If you want to strike up a conversation or perhaps impress someone at a cocktail party, look at some object in the room. Perhaps a corkscrew or a soft drink can, and ask them if they ever thought about how these objects came into being.

Author Joel Levy's appealing and informative book entitled REALLY USEFUL: THE ORIGINS OF EVERYDAY THINGS will provide you with the information to continue your conversation. According to Levy "your house is a kind of museum. In every room, on every surface, are the exhibits: everyday things that you take for granted, but each of which has its own story."

The book is a superb endeavour that leads the reader from room to room pointing out the origins and components of such items as deodorant, toothpaste, shaving cream, eyeglasses, razor blades, Tupperware, plastic band aids, tea bags, instant coffee, tooth brushes, mirrors, showers, plugs and switches, toilets and toilet paper and many more that we presume have always existed.
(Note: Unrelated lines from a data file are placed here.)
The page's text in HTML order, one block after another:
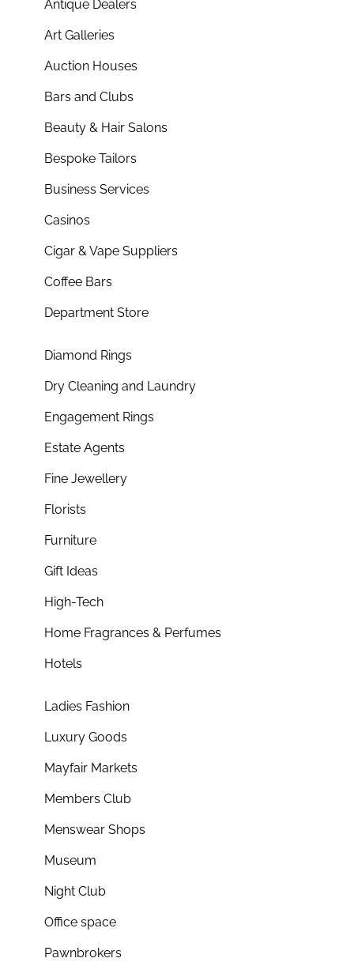
Antique Dealers
Art Galleries
Auction Houses
Bars and Clubs
Beauty & Hair Salons
Bespoke Tailors
Business Services
Casinos
Cigar & Vape Suppliers
Coffee Bars
Department Store
Diamond Rings
Dry Cleaning and Laundry
Engagement Rings
Estate Agents
Fine Jewellery
Florists
Furniture
Gift Ideas
High-Tech
Home Fragrances & Perfumes
Hotels
Ladies Fashion
Luxury Goods
Mayfair Markets
Members Club
Menswear Shops
Museum
Night Club
Office space
Pawnbrokers
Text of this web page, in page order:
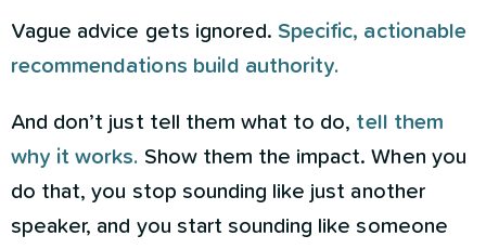
Vague advice gets ignored. Specific, actionable
recommendations build authority.
And don’t just tell them what to do, tell them
why it works. Show them the impact. When you
do that, you stop sounding like just another
speaker, and you start sounding like someone
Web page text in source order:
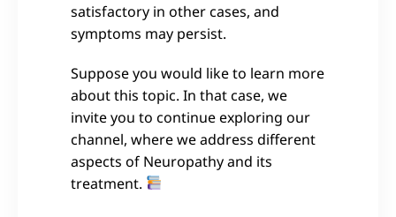
satisfactory in other cases, and
symptoms may persist.
Suppose you would like to learn more
about this topic. In that case, we
invite you to continue exploring our
channel, where we address different
aspects of Neuropathy and its
treatment.
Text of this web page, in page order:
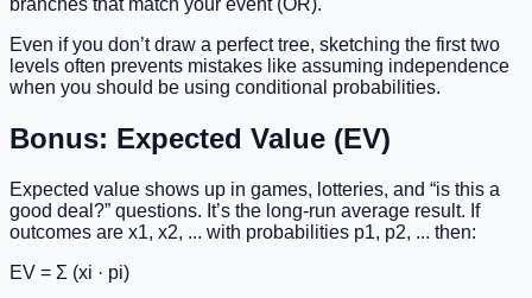
Even if you don’t draw a perfect tree, sketching the first two
levels often prevents mistakes like assuming independence
when you should be using conditional probabilities.
Bonus: Expected Value (EV)
Expected value shows up in games, lotteries, and “is this a
good deal?” questions. It’s the long-run average result. If
outcomes are x1, x2, ... with probabilities p1, p2, ... then:
EV = Σ (xi · pi)
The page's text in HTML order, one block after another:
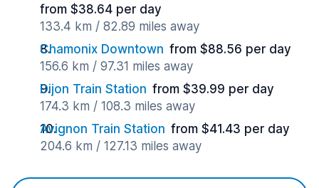
from $38.64 per day
133.4 km / 82.89 miles away
Chamonix Downtown from $88.56 per day
156.6 km / 97.31 miles away
Dijon Train Station from $39.99 per day
174.3 km / 108.3 miles away
Avignon Train Station from $41.43 per day
204.6 km / 127.13 miles away
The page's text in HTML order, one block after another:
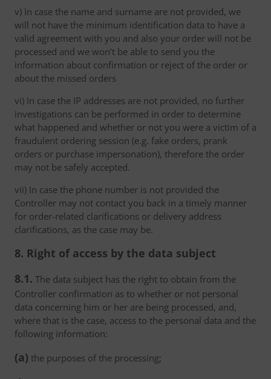
v) In case the name and surname are not provided, we
will not have the minimum identification data to have a
valid agreement with you and also your order will not be
processed and we won’t be able to send you the
information about confirmation or reject of the order or
about the missed orders
vi) In case the IP addresses are not provided, no further
investigations can be performed in order to determine
what happened and whether or not you were a victim of a
fraudulent ordering session (e.g. fake orders, prank
orders or purchase impersonation), therefore the order
may not be safely accepted.
vii) In case the phone number is not provided the
Controller may not contact you back in a timely manner
for order-related clarifications or delivery address
clarifications, as the case may be.
8. Right of access by the data subject
8.1. The data subject has the right to obtain from the
Controller confirmation as to whether or not personal
data concerning him or her are being processed, and,
where that is the case, access to the personal data and the
following information:
(a) the purposes of the processing;
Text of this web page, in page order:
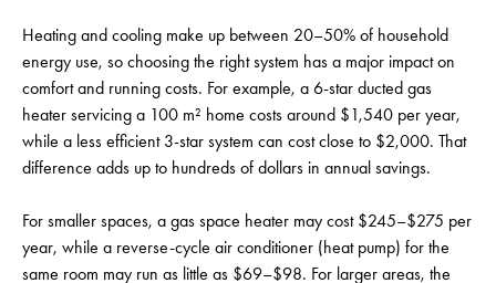
Heating and cooling make up between 20–50% of household
energy use, so choosing the right system has a major impact on
comfort and running costs. For example, a 6-star ducted gas
heater servicing a 100 m² home costs around $1,540 per year,
while a less efficient 3-star system can cost close to $2,000. That
difference adds up to hundreds of dollars in annual savings.
For smaller spaces, a gas space heater may cost $245–$275 per
year, while a reverse-cycle air conditioner (heat pump) for the
same room may run as little as $69–$98. For larger areas, the

For example, did you know, as the book mentions, "cave paintings and archaeological finds show that prehistoric man was shaving at least as far back as 30, 000 BC. Stone- age cultures used sharp-edged flints, shells, shark's teeth, or volcanic obsidian glass, implements that were still in use under medieval Aztecs and other Stone-Age cultures right up to the 20th century." Perhaps you were not aware that toilet paper dates back to the sixth-century China, but in most parts of the world was a rare commodity until the 17th and 18th century.
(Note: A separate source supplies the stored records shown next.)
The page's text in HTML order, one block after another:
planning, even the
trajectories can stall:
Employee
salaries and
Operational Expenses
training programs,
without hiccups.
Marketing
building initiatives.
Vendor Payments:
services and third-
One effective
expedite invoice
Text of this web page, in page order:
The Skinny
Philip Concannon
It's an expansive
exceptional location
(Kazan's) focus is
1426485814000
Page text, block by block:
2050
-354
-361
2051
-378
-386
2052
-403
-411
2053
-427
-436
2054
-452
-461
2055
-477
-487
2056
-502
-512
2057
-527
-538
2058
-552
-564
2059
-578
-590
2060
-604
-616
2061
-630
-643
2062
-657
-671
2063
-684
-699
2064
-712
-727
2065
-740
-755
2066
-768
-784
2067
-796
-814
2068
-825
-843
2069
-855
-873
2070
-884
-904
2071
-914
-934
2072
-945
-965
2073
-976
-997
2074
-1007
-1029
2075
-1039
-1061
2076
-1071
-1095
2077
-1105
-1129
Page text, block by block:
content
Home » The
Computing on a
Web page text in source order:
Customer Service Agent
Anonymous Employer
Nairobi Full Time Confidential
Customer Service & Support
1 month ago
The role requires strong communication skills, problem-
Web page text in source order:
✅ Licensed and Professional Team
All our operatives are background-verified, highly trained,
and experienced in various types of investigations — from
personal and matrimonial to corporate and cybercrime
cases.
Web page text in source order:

Levy also takes us outside the home and tells us about some of the toys we play with, such as the Frisbee. You probably are not aware that the modern recreation of tossing the Frisbee all started at Harvard and Yale in the 1940s. Apparently students attending these Universities amused themselves by throwing around shallow tin pie-pans from the William R. Frisbie bakery of Bridgeport, Connecticut. A gentleman by the name of Walter Frederick Morrison, who was inspired by flying saucers, created his own flying disks and sold his patent to a company called Wham-O Manufacturing. Initially the toy was called "flying saucers." The president of the company, Richard Kerr, decided to name the disks Frisbee after he visited the campuses of Harvard and Yale. We all know how successful the toy became.
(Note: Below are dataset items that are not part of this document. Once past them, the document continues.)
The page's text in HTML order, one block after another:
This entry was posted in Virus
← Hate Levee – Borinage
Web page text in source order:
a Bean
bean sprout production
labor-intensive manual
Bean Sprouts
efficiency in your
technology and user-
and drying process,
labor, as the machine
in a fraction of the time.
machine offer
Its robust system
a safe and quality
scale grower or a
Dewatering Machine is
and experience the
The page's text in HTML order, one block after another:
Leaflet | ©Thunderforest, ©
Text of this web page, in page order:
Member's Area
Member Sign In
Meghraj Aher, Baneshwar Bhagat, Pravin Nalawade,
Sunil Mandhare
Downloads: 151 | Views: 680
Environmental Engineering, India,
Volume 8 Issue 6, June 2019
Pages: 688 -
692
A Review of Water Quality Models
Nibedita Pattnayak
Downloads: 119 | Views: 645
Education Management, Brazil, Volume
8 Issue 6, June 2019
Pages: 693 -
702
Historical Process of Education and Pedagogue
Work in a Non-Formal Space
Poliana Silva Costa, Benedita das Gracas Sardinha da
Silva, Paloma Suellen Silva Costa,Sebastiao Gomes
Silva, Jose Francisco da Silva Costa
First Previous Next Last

These are a sampling of the more than the 100 objects and "goodies" Levy writes about in a book that will surely interest young and old. In fact, for most readers, it will probably be a book to slowly digest during the course of several readings. After all, you do want to be able to remember many of the tidbits.

Reviewed by Norman Goldman
Courtesy Bookpleasures
Posted December 26, 2002



Summary

You undoubtedly know what a paperclip is and how to use it, but did you know that during the Second World War the people of Norway adopted paperclips as a symbol of protest against the occupying Nazis? Really Useful tells these and other stories of how the things we use every day came into being.

As much a sociological history as a compendium of entertaining stories, Really Useful takes you on a tour from the kitchen to the bathroom to the office and beyond. Along the way it tells us about the technology, design, social conditions and even intrigue that contributed to these remarkable innovations, which include:
- sliced bread, microwave oven, coffee, tea bags, corkscrew and Teflon
- razor blades, Band-Aids, the toothbrush, lipstick and tissues
- air conditioning, buttons, vacuum cleaners, stockings and neon lights
- Post-It notes, the floppy disk, smoke detectors, fireworks and the battery
- barcodes, traffic lights, parking meters, padlocks

We sometimes curse these things as just so much clutter but in fact they form the fabric of our daily lives and we'd be lost without them. The stories of their origins are as interesting and illuminating as these objects are truly useful.